Над ними глаз да глаз нужен, потому и сам в ту соседнюю церковь часто захаживал, досмотр чинил. Истинно — пастырь. Не без кнута к тому же. Петь под управлением немца-регента — пели, но и драться — дрались, тут уж без всякой управы. Не велик Петербург, и сейчас все строится, а местных недорослей как чирьяков назрело. Положим, и чирьяки от здешней болотной сырости выскакивали величиной с дулю, но дули-то совали певунам под носишки и побольше. Ох, прости, Господи, да помилуй их, несмышленых!

Пока от чухонки, где общий кошт[3] держали, добегут по морозу до Пресвятой Богородицы — пару-тройку дулей обязательно принесут. Как ни защищает их прозванный дядько Алешка Розум. Сам иногда с синяком заявится, и начинаются разборы:

— А все ты ж, Богдано!

— Хтось? Я тильки един глаз посветил. Пусть не обзывает хохлом-мазницей…

— А другий?

— То ж дядька Олексий!

— Шо было робить? — хоть и постарше, но ввязался в общую сумятицу Алексей. — Скильки раз говорено им: коль мы пийдем, ховайтесь…

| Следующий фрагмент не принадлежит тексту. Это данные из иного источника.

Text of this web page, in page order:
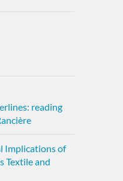
reading
Implications of
Textile and

Оказавшийся в церкви архиепископ Феофан, главный наставник, не стерпел, вышел из темного бокового придела:

— Всем ховаться? Может, и мне? Может, и герцогу светлейшему? Он мне из-за вас знатную нотацию учинил! Мало работных чад, мало боярских недорослей — теперь и за кадетов взялись? А того под хохлацкими дурными чубами нетути: это ж отроки служилые, в скором времени офицеры государевы. Кто Алексашку Сумарокова тузил? Кафтан казенный даже разодрал! Об одном рукаве Алексашка-то приходил жалиться. Где другой рукав? Где, я вопрошаю?..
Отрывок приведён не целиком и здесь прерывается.